What the task asks — Omit every picture while you reproduce the entries that follow word for word.

<<<<

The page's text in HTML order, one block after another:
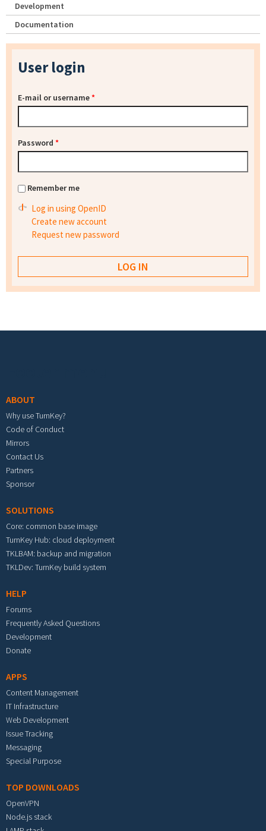
Development
Documentation
User login
E-mail or username*
Password *
Remember me
Log in using OpenID
Create new account
Request new password
ABOUT
Why use TurnKey?
Code of Conduct
Mirrors
Contact Us
Partners
Sponsor
SOLUTIONS
Core: common base image
TurnKey Hub: cloud deployment
TKLBAM: backup and migration
TKLDev: TurnKey build system
HELP
Forums
Frequently Asked Questions
Development
Donate
APPS
Content Management
IT Infrastructure
Web Development
Issue Tracking
Messaging
Special Purpose
TOP DOWNLOADS
OpenVPN
Node.js stack
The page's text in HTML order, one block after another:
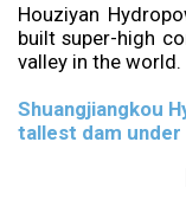
Houziyan
built super-high
valley in the
Shuangjiangkou
tallest dam

>>>>

Solution for this exercise —
The page's text in HTML order, one block after another:
Development
Documentation
User login
E-mail or username*
Password *
Remember me
Log in using OpenID
Create new account
Request new password
ABOUT
Why use TurnKey?
Code of Conduct
Mirrors
Contact Us
Partners
Sponsor
SOLUTIONS
Core: common base image
TurnKey Hub: cloud deployment
TKLBAM: backup and migration
TKLDev: TurnKey build system
HELP
Forums
Frequently Asked Questions
Development
Donate
APPS
Content Management
IT Infrastructure
Web Development
Issue Tracking
Messaging
Special Purpose
TOP DOWNLOADS
OpenVPN
Node.js stack
The page's text in HTML order, one block after another:
Houziyan
built super-high
valley in the
Shuangjiangkou
tallest dam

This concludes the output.